Source data:

********

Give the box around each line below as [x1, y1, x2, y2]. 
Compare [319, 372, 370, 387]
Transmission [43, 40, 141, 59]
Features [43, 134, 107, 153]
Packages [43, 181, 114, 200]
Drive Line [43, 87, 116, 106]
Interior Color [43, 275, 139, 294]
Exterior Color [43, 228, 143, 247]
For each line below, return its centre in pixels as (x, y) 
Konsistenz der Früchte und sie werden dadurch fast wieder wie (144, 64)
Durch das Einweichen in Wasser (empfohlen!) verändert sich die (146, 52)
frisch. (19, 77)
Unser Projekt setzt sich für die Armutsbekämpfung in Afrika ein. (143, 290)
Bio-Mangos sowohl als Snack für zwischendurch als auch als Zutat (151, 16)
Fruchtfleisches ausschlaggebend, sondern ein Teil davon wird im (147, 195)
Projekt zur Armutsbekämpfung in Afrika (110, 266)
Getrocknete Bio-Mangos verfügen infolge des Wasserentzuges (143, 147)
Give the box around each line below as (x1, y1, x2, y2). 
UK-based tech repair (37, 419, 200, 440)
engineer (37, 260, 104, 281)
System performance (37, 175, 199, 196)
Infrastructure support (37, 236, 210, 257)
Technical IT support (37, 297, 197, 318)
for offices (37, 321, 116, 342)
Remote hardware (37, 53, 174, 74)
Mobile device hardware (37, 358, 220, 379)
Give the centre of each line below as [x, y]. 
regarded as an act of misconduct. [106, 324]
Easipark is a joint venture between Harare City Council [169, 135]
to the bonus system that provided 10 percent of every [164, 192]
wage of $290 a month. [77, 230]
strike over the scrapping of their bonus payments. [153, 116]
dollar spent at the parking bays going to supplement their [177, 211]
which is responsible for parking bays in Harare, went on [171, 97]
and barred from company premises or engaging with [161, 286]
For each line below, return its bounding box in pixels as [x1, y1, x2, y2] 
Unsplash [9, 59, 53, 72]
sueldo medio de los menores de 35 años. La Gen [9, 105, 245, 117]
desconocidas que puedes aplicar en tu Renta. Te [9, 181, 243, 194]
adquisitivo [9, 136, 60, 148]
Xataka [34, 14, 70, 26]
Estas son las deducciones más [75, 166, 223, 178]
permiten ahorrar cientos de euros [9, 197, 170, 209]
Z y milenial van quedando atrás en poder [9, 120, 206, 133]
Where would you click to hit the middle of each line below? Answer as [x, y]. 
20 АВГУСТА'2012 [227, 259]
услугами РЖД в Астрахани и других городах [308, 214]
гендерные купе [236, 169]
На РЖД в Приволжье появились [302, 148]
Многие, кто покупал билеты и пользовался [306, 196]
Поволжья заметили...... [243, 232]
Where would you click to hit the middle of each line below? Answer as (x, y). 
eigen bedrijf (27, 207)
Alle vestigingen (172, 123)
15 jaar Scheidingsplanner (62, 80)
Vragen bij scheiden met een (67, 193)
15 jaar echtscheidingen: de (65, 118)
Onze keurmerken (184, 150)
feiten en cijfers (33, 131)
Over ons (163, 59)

********

Reproduce exactly the stretch of lines that starts at the one containing "wage of $290 a month. [77, 230]" and ends with the final line of the data, including both ends and nothing more.

▶ Reply:
wage of $290 a month. [77, 230]
strike over the scrapping of their bonus payments. [153, 116]
dollar spent at the parking bays going to supplement their [177, 211]
which is responsible for parking bays in Harare, went on [171, 97]
and barred from company premises or engaging with [161, 286]
For each line below, return its bounding box in pixels as [x1, y1, x2, y2] 
Unsplash [9, 59, 53, 72]
sueldo medio de los menores de 35 años. La Gen [9, 105, 245, 117]
desconocidas que puedes aplicar en tu Renta. Te [9, 181, 243, 194]
adquisitivo [9, 136, 60, 148]
Xataka [34, 14, 70, 26]
Estas son las deducciones más [75, 166, 223, 178]
permiten ahorrar cientos de euros [9, 197, 170, 209]
Z y milenial van quedando atrás en poder [9, 120, 206, 133]
Where would you click to hit the middle of each line below? Answer as [x, y]. 
20 АВГУСТА'2012 [227, 259]
услугами РЖД в Астрахани и других городах [308, 214]
гендерные купе [236, 169]
На РЖД в Приволжье появились [302, 148]
Многие, кто покупал билеты и пользовался [306, 196]
Поволжья заметили...... [243, 232]
Where would you click to hit the middle of each line below? Answer as (x, y). 
eigen bedrijf (27, 207)
Alle vestigingen (172, 123)
15 jaar Scheidingsplanner (62, 80)
Vragen bij scheiden met een (67, 193)
15 jaar echtscheidingen: de (65, 118)
Onze keurmerken (184, 150)
feiten en cijfers (33, 131)
Over ons (163, 59)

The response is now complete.